The records sit below. Return every line in them that holds the word "captured".
━━━━━━━━━━━━━━━━
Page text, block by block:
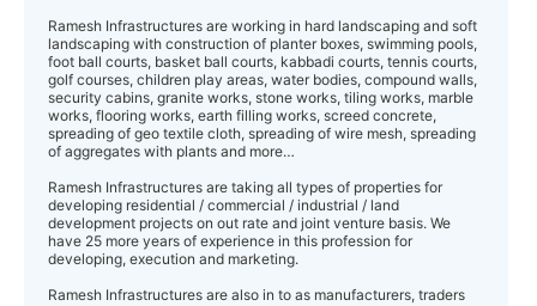
Ramesh Infrastructures are working in hard landscaping and soft
landscaping with construction of planter boxes, swimming pools,
foot ball courts, basket ball courts, kabbadi courts, tennis courts,
golf courses, children play areas, water bodies, compound walls,
security cabins, granite works, stone works, tiling works, marble
works, flooring works, earth filling works, screed concrete,
spreading of geo textile cloth, spreading of wire mesh, spreading
of aggregates with plants and more…
Ramesh Infrastructures are taking all types of properties for
developing residential / commercial / industrial / land
development projects on out rate and joint venture basis. We
have 25 more years of experience in this profession for
developing, execution and marketing.
Ramesh Infrastructures are also in to as manufacturers, traders
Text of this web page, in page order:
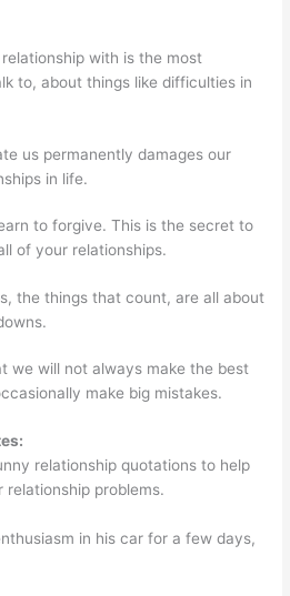
with is the most
to, about things like difficulties in
us permanently damages our
in life.
to forgive. This is the secret to
of your relationships.
the things that count, are all about
we will not always make the best
make big mistakes.
relationship quotations to help
problems.
in his car for a few days,
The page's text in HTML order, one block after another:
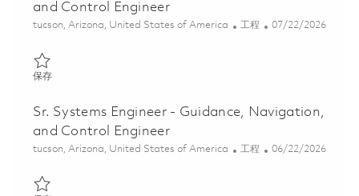
and Control Engineer
位置
tucson, Arizona, United States of America 类别
工程 Posted Date
07/22/2026
保存保存 Systems Engineer II – Guidance, Navigation, and Control
Sr. Systems Engineer - Guidance, Navigation,
and Control Engineer
位置
tucson, Arizona, United States of America 类别
工程 Posted Date
06/22/2026
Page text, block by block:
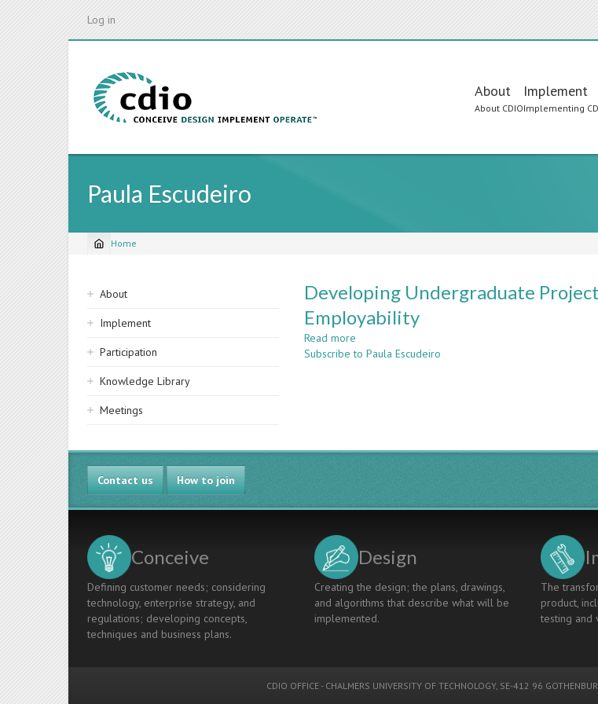
Log in
Main
navigation
About
About CDIO
Implement
Implementing
Paula Escudeiro
Breadcrumb
Home
Sidebar
navigation
About
Implement
Participation
Knowledge Library
Meetings
Developing Undergraduate
Employability
Read more
Developing
To
Subscribe to Paula Escudeiro
Contact us How to join
Conceive
Defining customer needs; considering
technology, enterprise strategy, and
regulations; developing concepts,
techniques and business plans.
Design
Creating the design; the plans, drawings,
and algorithms that describe what will be
implemented.
The
product,
testing and
CDIO OFFICE - CHALMERS UNIVERSITY OF TECHNOLOGY, SE-412 96
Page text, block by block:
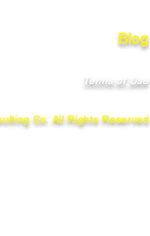
Blog
Terms of Use
Co. All Rights Reserved
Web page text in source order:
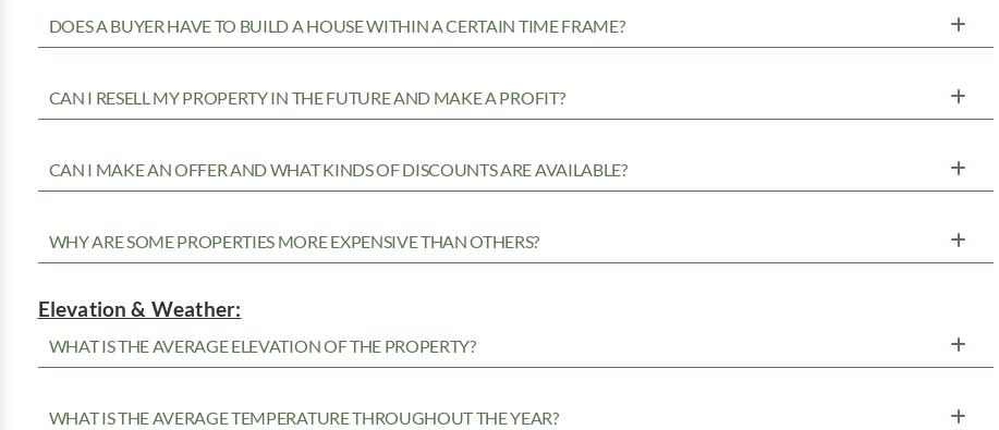
DOES A BUYER HAVE TO BUILD A HOUSE WITHIN A CERTAIN TIME FRAME?
CAN I RESELL MY PROPERTY IN THE FUTURE AND MAKE A PROFIT?
CAN I MAKE AN OFFER AND WHAT KINDS OF DISCOUNTS ARE AVAILABLE?
WHY ARE SOME PROPERTIES MORE EXPENSIVE THAN OTHERS?
Elevation & Weather:
WHAT IS THE AVERAGE ELEVATION OF THE PROPERTY?
WHAT IS THE AVERAGE TEMPERATURE THROUGHOUT THE YEAR?
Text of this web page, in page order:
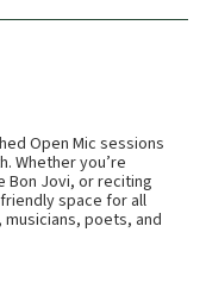
Open Mic sessions
Whether you’re
Bon Jovi, or reciting
space for all
poets, and
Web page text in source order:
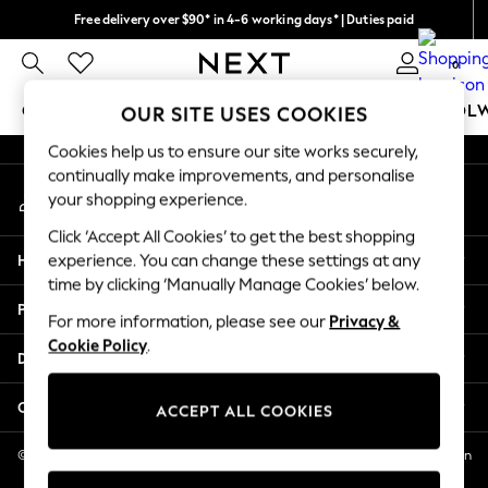
Free delivery over $90* in 4-6 working days* | Duties paid
We pay all duties 0
GIRLS BOYS BABY WOMEN MEN
GIRLS
New In
2 Years
3 Years
4 Years
5 Years
6 Years
8 Years
11 Years
12 Years
An error occurred on client
My Account
Sign-in to your account
Help
Privacy & Legal
Departments
Other Services
© 2026 NEXT US LLC, NEXT, Corporation TR CTR 1209 Orange St, Wilmington
DE, 19801
OUR SITE USES COOKIES
Cookies help us to ensure our site works securely,
continually make improvements, and personalise
your shopping experience.
Click ‘Accept All Cookies’ to get the best shopping
experience. You can change these settings at any
time by clicking ‘Manually Manage Cookies’ below.
For more information, please see our Privacy &
Cookie Policy.
ACCEPT ALL COOKIES
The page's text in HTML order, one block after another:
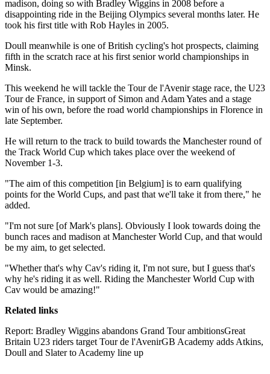
madison, doing so with Bradley Wiggins in 2008 before a
disappointing ride in the Beijing Olympics several months later. He
took his first title with Rob Hayles in 2005.
Doull meanwhile is one of British cycling's hot prospects, claiming
fifth in the scratch race at his first senior world championships in
Minsk.
This weekend he will tackle the Tour de l'Avenir stage race, the U23
Tour de France, in support of Simon and Adam Yates and a stage
win of his own, before the road world championships in Florence in
late September.
He will return to the track to build towards the Manchester round of
the Track World Cup which takes place over the weekend of
November 1-3.
"The aim of this competition [in Belgium] is to earn qualifying
points for the World Cups, and past that we'll take it from there," he
added.
"I'm not sure [of Mark's plans]. Obviously I look towards doing the
bunch races and madison at Manchester World Cup, and that would
be my aim, to get selected.
"Whether that's why Cav's riding it, I'm not sure, but I guess that's
why he's riding it as well. Riding the Manchester World Cup with
Cav would be amazing!"
Related links
Report: Bradley Wiggins abandons Grand Tour ambitionsGreat
Britain U23 riders target Tour de l'AvenirGB Academy adds Atkins,
Doull and Slater to Academy line up
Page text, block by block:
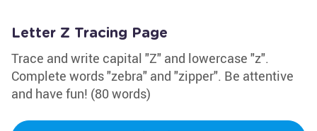
Letter Z Tracing Page
Trace and write capital "Z" and lowercase "z".
Complete words "zebra" and "zipper". Be attentive
and have fun! (80 words)
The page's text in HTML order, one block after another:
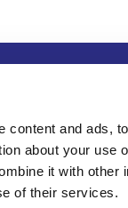
content and ads,
about your use
it with other
of their services.
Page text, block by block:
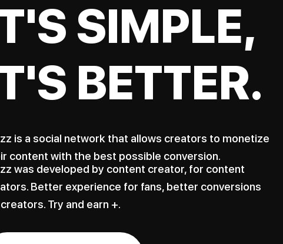
SIMPLE,
BETTER.
is a social network that allows creators to monetize
content with the best possible conversion.
was developed by content creator, for content
Better experience for fans, better conversions
Try and earn +.
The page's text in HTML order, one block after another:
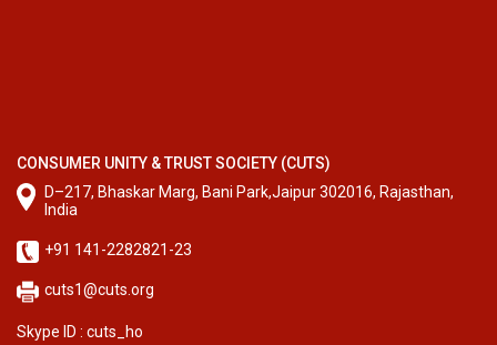
CONSUMER UNITY & TRUST SOCIETY (CUTS)
D–217, Bhaskar Marg, Bani Park,Jaipur 302016, Rajasthan,
India
+91 141-2282821-23
cuts1@cuts.org
Skype ID : cuts_ho
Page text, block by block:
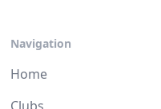
Navigation
Home
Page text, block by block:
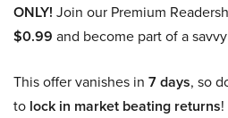
ONLY! Join our Premium
$0.99 and become part of a
This offer vanishes in 7 days, so
to lock in market beating returns!
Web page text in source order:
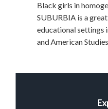
Black girls in
SUBURBIA is a
educational settings
and American
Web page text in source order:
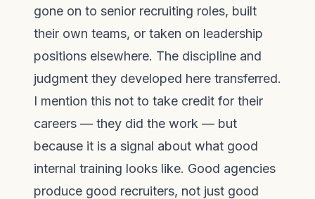
gone on to senior recruiting roles, built
their own teams, or taken on leadership
positions elsewhere. The discipline and
judgment they developed here transferred.
I mention this not to take credit for their
careers — they did the work — but
because it is a signal about what good
internal training looks like. Good agencies
produce good recruiters, not just good
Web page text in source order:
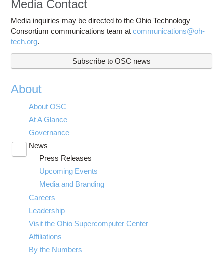
Media Contact
Media inquiries may be directed to the Ohio Technology
Consortium communications team atcommunications@oh-
tech.org.
Subscribe to OSC news
About
About OSC
At A Glance
Governance
News
submenu
visibility
Press Releases
Upcoming Events
Media and Branding
Careers
Leadership
Visit the Ohio Supercomputer Center
Affiliations
By the Numbers
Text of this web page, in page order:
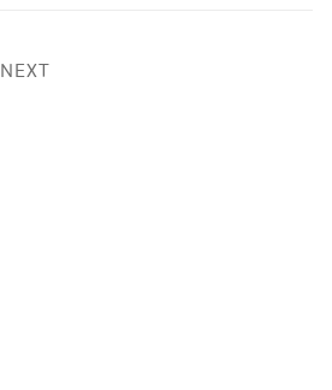
NEXT
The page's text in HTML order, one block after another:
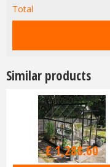
Total
Similar products
£1,516.00
£1,288.60
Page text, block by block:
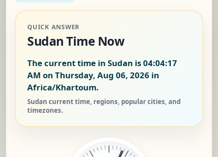
QUICK ANSWER
Sudan Time Now
The current time in Sudan is04:04:18
AM on Thursday, Aug 06, 2026 in
Africa/Khartoum.
Sudan current time, regions, popular cities, and
timezones.
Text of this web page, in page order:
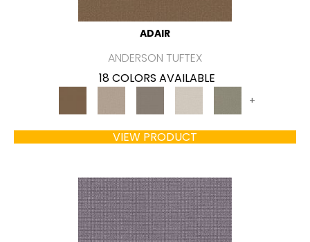
ADAIR
ANDERSON TUFTEX
18 COLORS AVAILABLE
+
VIEW PRODUCT
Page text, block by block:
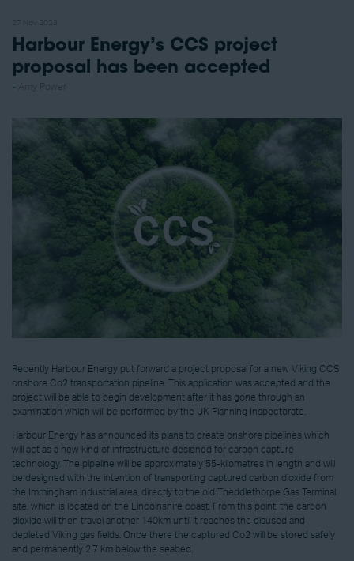
Harbour Energy’s CCS project
proposal has been accepted
Recently Harbour Energy put forward a project proposal for a new Viking CCS
onshore Co2 transportation pipeline. This application was accepted and the
project will be able to begin development after it has gone through an
examination which will be performed by the UK Planning Inspectorate.
Harbour Energy has announced its plans to create onshore pipelines which
will act as a new kind of infrastructure designed for carbon capture
technology. The pipeline will be approximately 55-kilometres in length and will
be designed with the intention of transporting captured carbon dioxide from
the Immingham industrial area, directly to the old Theddlethorpe Gas Terminal
site, which is located on the Lincolnshire coast. From this point, the carbon
dioxide will then travel another 140km until it reaches the disused and
depleted Viking gas fields. Once there the captured Co2 will be stored safely
and permanently 2.7 km below the seabed.
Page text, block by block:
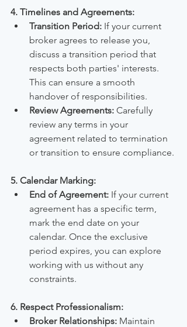
4. Timelines and Agreements:
Transition Period: If your current
broker agrees to release you,
discuss a transition period that
respects both parties' interests.
This can ensure a smooth
handover of responsibilities.
Review Agreements: Carefully
review any terms in your
agreement related to termination
or transition to ensure compliance.
5. Calendar Marking:
End of Agreement: If your current
agreement has a specific term,
mark the end date on your
calendar. Once the exclusive
period expires, you can explore
working with us without any
constraints.
6. Respect Professionalism:
Broker Relationships: Maintain
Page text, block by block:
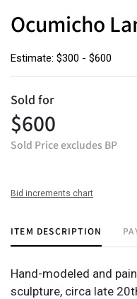
Ocumicho
Estimate: $300 - $600
Sold for
$600
Sold Price excludes BP
Bid increments chart
ITEM DESCRIPTION
Hand-modeled and
sculpture, circa late
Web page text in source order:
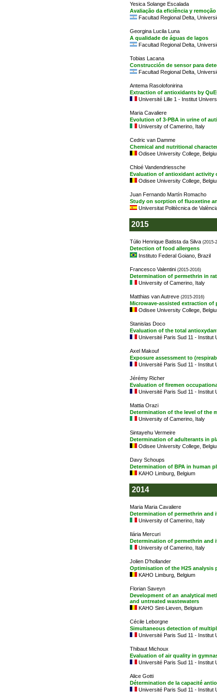
Yesica Solange Escalada
Avaliação da eficiência y
Facultad Regional Delta,
Georgina Lucila Luna
A qualidade de águas de lagos
Facultad Regional Delta,
Tobias Lacana
Construcción de sensor para
Facultad Regional Delta,
Antema Rasolofonirina
Extraction of antioxidants by
Université Lille 1 - Institut
Maria Cavaliere
Evolution of 3-PBA in urine of
University of Camerino, Italy
Cedric van Damme
Chemical and nutritional
Odisee University College,
Chloé Vandendriessche
Evaluation of antioxidant activity
Odisee University College,
Juan Fernando Martín Romacho
Study on sorption of fluoxetine
Universitat Politècnica de
2015
Túlio Henrique Batista da Silva (2015-
Detection of food allergens
Instituto Federal Goiano, Brazil
Francesco Valentini (2015-2016)
Determination of permethrin in
University of Camerino, Italy
Matthias van Autreve (2015-2016)
Microwave-assisted extraction
Odisee University College,
Stanislas Doco
Evaluation of the total
Université Paris Sud 11 - Institut
Axel Makouf
Exposure assessment to
Université Paris Sud 11 - Institut
Jérémy Richer
Evaluation of firemen
Université Paris Sud 11 - Institut
Mattia Orazi
Determination of the level of the
University of Camerino, Italy
Sintayehu Vermeire
Determination of adulterants in
Odisee University College,
Davy Schoups
Determination of BPA in human
KAHO Limburg, Belgium
2014
Maria Maria Cavaliere
Determination of permethrin and
University of Camerino, Italy
Ilária Mercuri
Determination of permethrin and
University of Camerino, Italy
Jolien D'hollander
Optimisation of the H2S analysis
KAHO Limburg, Belgium
Florian Saveyn
Development of an analytical
and untreated wastewaters
KAHO Sint-Lieven, Belgium
Cécile Leborgne
Simultaneous detection of
Université Paris Sud 11 - Institut
Thibaut Michoux
Evaluation of air quality in
Université Paris Sud 11 - Institut
Alice Gotti
Détermination de la capacité
Université Paris Sud 11 - Institut
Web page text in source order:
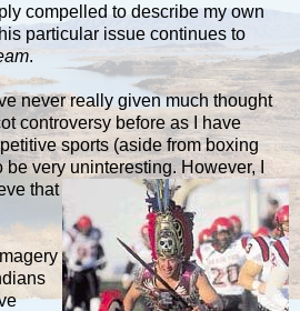
compelled to describe my own
particular issue continues to
.
never really given much thought
controversy before as I have
sports (aside from boxing
be very uninteresting. However, I
that
━━━━━━━━━━━━━━━━
** Completed exercise **
be designed with the intention of transporting captured carbon dioxide from
depleted Viking gas fields. Once there the captured Co2 will be stored safely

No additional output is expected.